There was no difference between two groups in the duration of diabetes or onset of starting insulin, but 78.6% of GADA-positive were currently on insulin (P<0.0001). Again, presenting HbA1c not different between the two groups.
GADA-positive diabetes, according to age group is present in (Table 2). About 45.7% of the patients were in the age group 30-39 year. No significant difference in GADA positivity in all age groups (P value=0. 595).
Of our diabetics with age 30 years and more, 26.4% were GADA-positive. The only significantly higher variables seen more among GADA-positive diabetes groups were normal weight and current insulin users in this study. GADA-positivity was not associated with gender, age, BMI, family history, smoking, hypertension, duration of diabetes, or specific HbA1c in the current study.

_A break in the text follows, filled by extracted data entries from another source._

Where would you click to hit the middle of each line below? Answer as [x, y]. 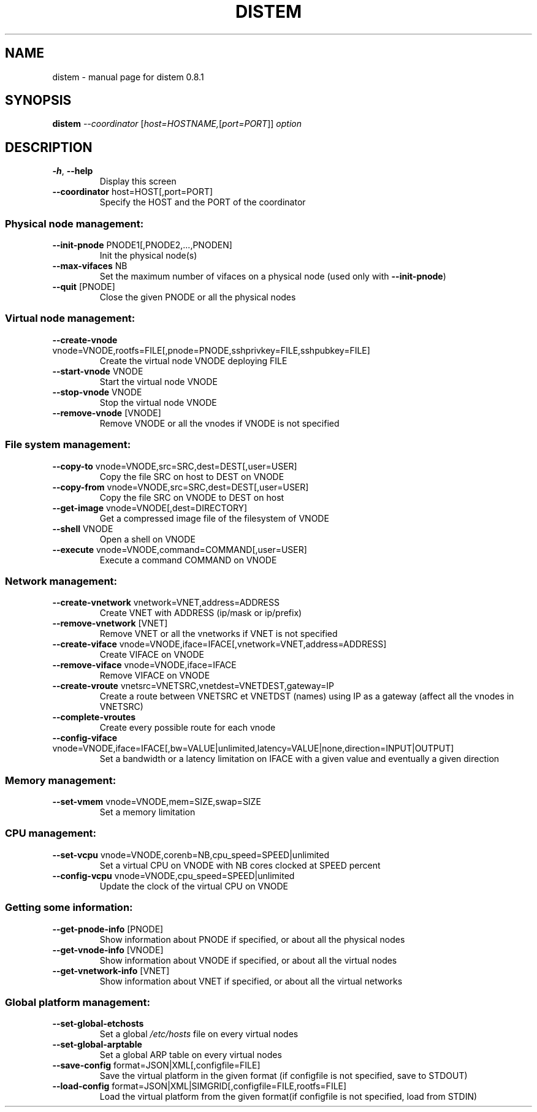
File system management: [68, 445]
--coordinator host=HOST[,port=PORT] [133, 192]
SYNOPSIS [38, 101]
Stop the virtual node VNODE [158, 402]
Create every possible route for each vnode [188, 728]
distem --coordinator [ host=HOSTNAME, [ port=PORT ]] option [177, 124]
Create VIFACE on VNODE [152, 655]
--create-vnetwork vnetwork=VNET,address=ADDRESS [166, 603]
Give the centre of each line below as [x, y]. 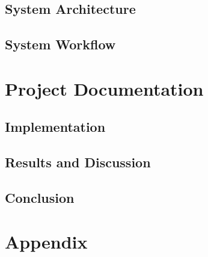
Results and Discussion [78, 162]
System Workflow [60, 44]
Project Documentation [104, 88]
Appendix [46, 242]
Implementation [55, 127]
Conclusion [40, 197]

The family history among patients with LADA are conflicting among studies. Some people suggest that LADA patients are unlikely to have a family history of type 2 diabetes [19].While in Saudi Arabia, of patients with type 2 DM, 8/99 patients were GADA positive [20]. Furthermore, in a small cohort from Turkey GADA-positive cases were seen in 31%among 54 initially diagnosed type 2 diabetic patients [21].
Different data reported from Africa, where the prevalence range 14%in Nigeria to 13.5% in Ghana to 7.3% in Tanzania [22]-[24].

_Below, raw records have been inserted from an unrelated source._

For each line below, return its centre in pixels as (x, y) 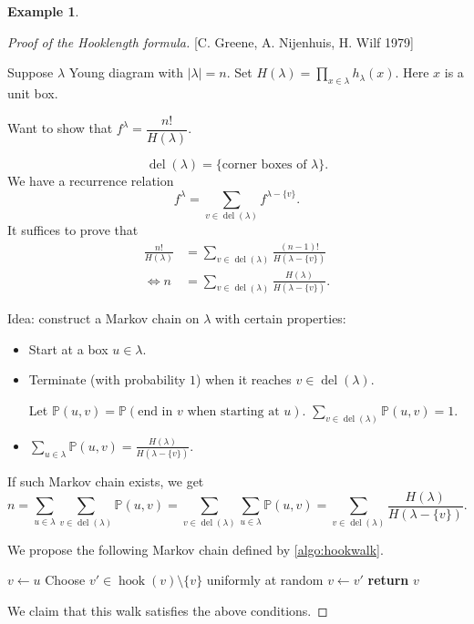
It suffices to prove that (73, 230)
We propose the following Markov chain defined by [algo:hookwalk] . (196, 549)
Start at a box (68, 348)
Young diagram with (126, 72)
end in (155, 411)
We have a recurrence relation (91, 180)
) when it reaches (244, 379)
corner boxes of (264, 164)
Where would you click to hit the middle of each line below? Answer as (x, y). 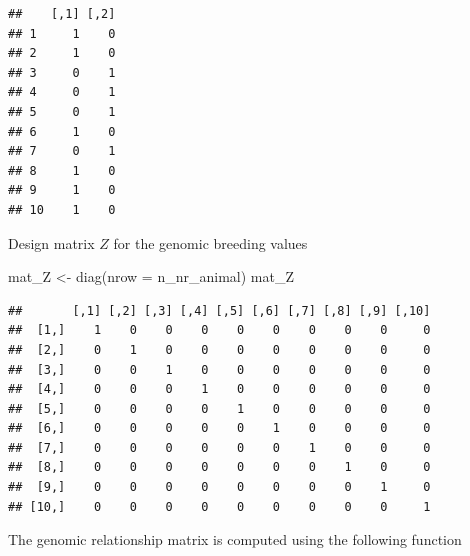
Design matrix (51, 242)
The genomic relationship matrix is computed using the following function (235, 539)
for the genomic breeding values (210, 242)
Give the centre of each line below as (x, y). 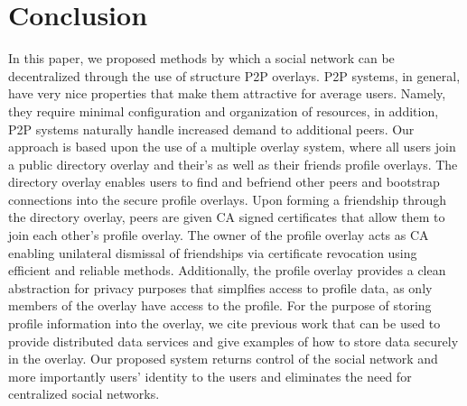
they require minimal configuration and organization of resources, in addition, (224, 111)
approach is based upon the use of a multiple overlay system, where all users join (232, 147)
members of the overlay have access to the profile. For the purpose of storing (220, 305)
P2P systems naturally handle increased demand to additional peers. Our (211, 129)
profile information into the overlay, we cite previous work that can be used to (224, 323)
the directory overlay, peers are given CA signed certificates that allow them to (227, 217)
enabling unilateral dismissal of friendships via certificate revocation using (213, 252)
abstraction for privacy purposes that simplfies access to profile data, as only (220, 287)
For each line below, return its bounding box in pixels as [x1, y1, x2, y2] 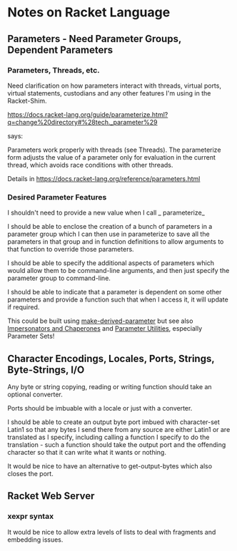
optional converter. [7, 390, 63, 398]
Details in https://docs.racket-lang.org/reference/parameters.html [7, 174, 201, 182]
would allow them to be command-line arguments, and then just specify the [7, 267, 230, 275]
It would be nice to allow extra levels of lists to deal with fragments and [7, 527, 216, 536]
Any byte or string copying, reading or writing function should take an [7, 382, 212, 391]
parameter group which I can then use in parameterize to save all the [7, 230, 210, 239]
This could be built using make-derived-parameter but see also [7, 316, 193, 325]
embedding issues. [7, 535, 64, 544]

Furthermore, in Asia, GADA were detected in 16.1 % of Chinese type 2 diabetic patients [25]. And the prevalence of GADA-positive diabetes cohort from three largest hospitals in Sri Lanka was 5.4% (n = 54; 95% CI 4.0 – 6.8). The prevalence of GADA positivity was much higher among those who were young and had a lower BMI compared with those who were older and more obese [26]. GADA positivity among men and women was 7. 4% and 4.0%, respectively (p = 0.028). Compared with those that tested negative for GADA, GADA-positive participants had been diagnosed at a younger age, were leaner, had a lower frequency of hypertension, presented.

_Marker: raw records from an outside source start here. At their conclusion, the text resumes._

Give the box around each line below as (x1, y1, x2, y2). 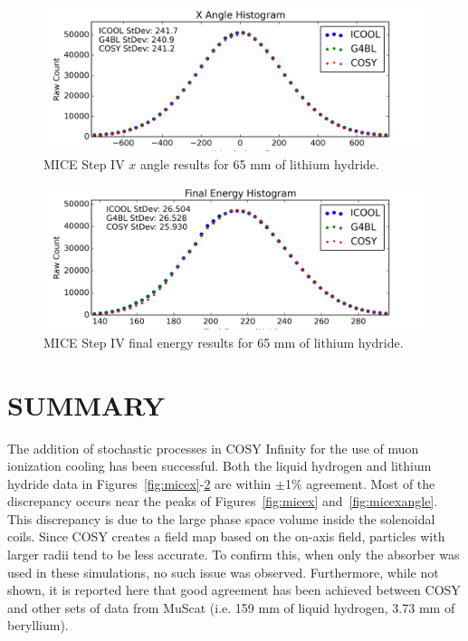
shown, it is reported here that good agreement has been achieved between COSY (7, 580, 461, 599)
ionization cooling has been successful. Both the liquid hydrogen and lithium (7, 456, 432, 475)
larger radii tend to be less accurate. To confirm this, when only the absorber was (7, 545, 460, 564)
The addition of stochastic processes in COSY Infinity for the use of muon (7, 438, 419, 457)
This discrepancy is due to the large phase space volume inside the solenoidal (7, 509, 435, 528)
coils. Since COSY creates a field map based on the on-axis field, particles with (7, 527, 445, 546)
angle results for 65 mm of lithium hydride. (139, 154, 379, 173)
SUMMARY (7, 386, 165, 423)
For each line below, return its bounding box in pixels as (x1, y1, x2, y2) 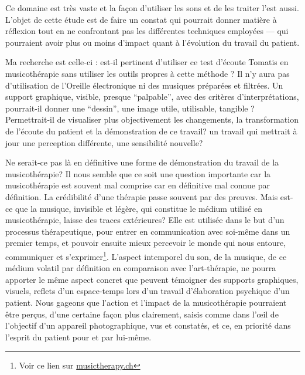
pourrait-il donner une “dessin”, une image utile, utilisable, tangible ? (5, 102, 255, 114)
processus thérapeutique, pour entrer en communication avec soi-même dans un (5, 225, 290, 237)
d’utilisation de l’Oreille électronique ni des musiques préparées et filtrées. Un (5, 79, 283, 91)
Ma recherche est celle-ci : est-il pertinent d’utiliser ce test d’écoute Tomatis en (5, 56, 289, 68)
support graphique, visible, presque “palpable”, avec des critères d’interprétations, (5, 90, 299, 103)
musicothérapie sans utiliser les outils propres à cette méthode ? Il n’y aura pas (5, 67, 290, 79)
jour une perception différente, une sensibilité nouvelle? (5, 136, 203, 148)
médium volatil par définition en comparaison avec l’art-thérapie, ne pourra (5, 262, 276, 274)
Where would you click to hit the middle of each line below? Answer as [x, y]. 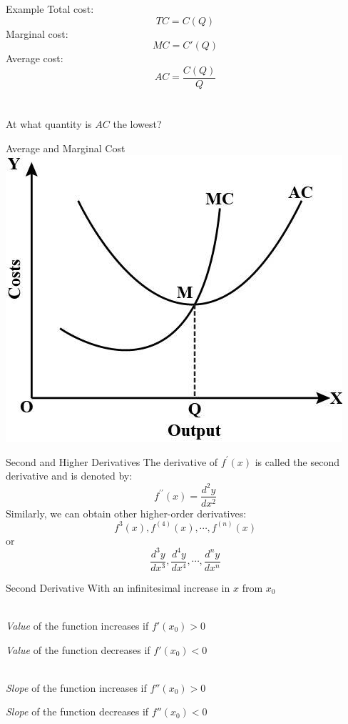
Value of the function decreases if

European data are exemplified in LADA in South Wales study, were the predictors of associations with increasing levels of GADA: younger age at presentation, increasing IA-2 concentration, decreasing C-peptide concentration, presence of other autoimmune disorders, lower BMI and increasing HbAlc [27]. Factors not statistically significant included: symptom at presentation, family history of diabetes and family history of other autoimmune disorders. Multivariate analysis revealed that, out of the above, higher GADA levels were associated with higher IA-2, higher HbA1c, younger age and lower BMI. Ethnic background was not included in the analysis as 98.4%of the sample population were Caucasian [27].
A quarter of adults diabetic in Iraq are GADA positive. GADA positivity means more likely to be normal weight diabetics and currently on insulin use.
The authors would like to acknowledge all the medical staff of Al-Faiha Specialized Diabetes, Endocrine and Metabolism Center (FDEMC).
The authors declare that there is no duality of interest associated with this manuscript.